I had troubled sleep last night. My mind and heart were still racing from the horrible events of the day and I was still feeling this inner anger long after I laid my head on my pillow.  I woke up groggy and foggy and still feeling out of sorts. Today is my birthday.

I like to joke around with my friends at this time of year. Borrowing from the television commercials we see about the advancing holidays, I usually start mid-November and remind them there only 30 or so days left until my birthday. I know they think I'm serious but, truth is, I am not. Birthdays were always low key events in my family. Oh, we'd have cake and ice cream and there would be birthday cards and the required singing of all the verses of "Happy Birthday to You" and that would be it. I don't recall ever having a big birthday party with friends invited to come over. Our birthdays were family oriented quieter occasions. Today, Alex thought I was disappointed in the way he celebrated my birthday. I was not! Not in the least. We kept it low key, he gave me a great gift and we had Holiday coffee from Starbucks. It was enough for me and was very sweet and nice.

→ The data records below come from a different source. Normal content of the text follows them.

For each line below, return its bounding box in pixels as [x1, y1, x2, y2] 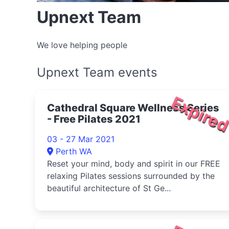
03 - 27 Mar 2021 [47, 134, 114, 144]
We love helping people [37, 40, 127, 50]
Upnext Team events [37, 65, 157, 80]
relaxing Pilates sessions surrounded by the [47, 171, 215, 181]
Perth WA [56, 146, 92, 156]
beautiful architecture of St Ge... [47, 183, 171, 193]
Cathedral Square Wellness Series [47, 102, 219, 114]
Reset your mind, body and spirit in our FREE [47, 158, 220, 169]
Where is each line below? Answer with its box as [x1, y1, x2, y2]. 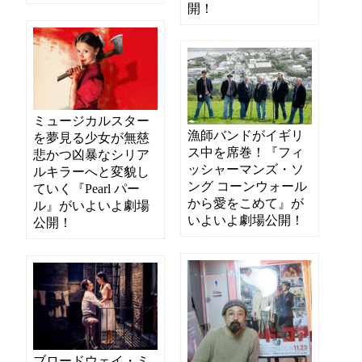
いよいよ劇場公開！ [187, 213, 305, 227]
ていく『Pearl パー [33, 181, 141, 196]
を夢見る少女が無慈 [33, 130, 150, 145]
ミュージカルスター [33, 113, 150, 128]
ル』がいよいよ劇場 [33, 198, 150, 213]
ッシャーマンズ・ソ [187, 162, 305, 176]
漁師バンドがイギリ [187, 128, 305, 142]
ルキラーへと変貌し [33, 164, 150, 179]
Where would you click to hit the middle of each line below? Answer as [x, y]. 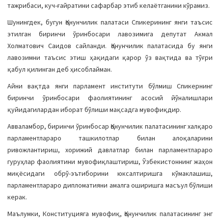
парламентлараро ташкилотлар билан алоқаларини [110, 138]
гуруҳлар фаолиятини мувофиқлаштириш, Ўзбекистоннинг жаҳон [110, 162]
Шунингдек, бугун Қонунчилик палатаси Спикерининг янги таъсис [110, 22]
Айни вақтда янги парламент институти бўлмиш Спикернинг [110, 86]
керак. [17, 197]
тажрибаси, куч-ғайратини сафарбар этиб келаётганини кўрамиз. [109, 5]
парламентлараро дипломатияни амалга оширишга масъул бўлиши [110, 185]
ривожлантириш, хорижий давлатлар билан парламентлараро [110, 150]
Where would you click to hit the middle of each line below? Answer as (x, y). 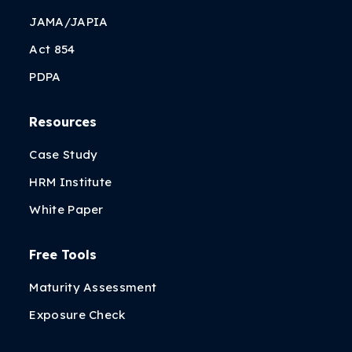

Even though we've celebrated and I felt loved and special it still seems strange to be celebrating at all. I can't stop thinking about the families of those children and teachers in Connecticut. They will never have another birthday. And I've seen a lot of stuff being written about all aspects of the tragedy and some of it strikes me as so much untimely and offensive propaganda that it makes me ill! I understand the yearning to want to understand why these things happen but I cannot tolerate the ignorance and hatred that events like this perpetuate on-line and in the media. When I see it the anger rises up within me once again. And so it has been - back and forth emotionally - with me all day. Wanting to relax and have a birthday celebration and feeling like celebrating anything right now is not appropriate. I know that Life goes on but Death also marches on and I'm tired of these dangerous times where we all seem so determined to help him do it. Hopefully, if we want it bad enough, maybe by the time my birthday rolls around next year, we will see some resolution to the madness that results in innocent people being senselessly killed. That is my birthday wish.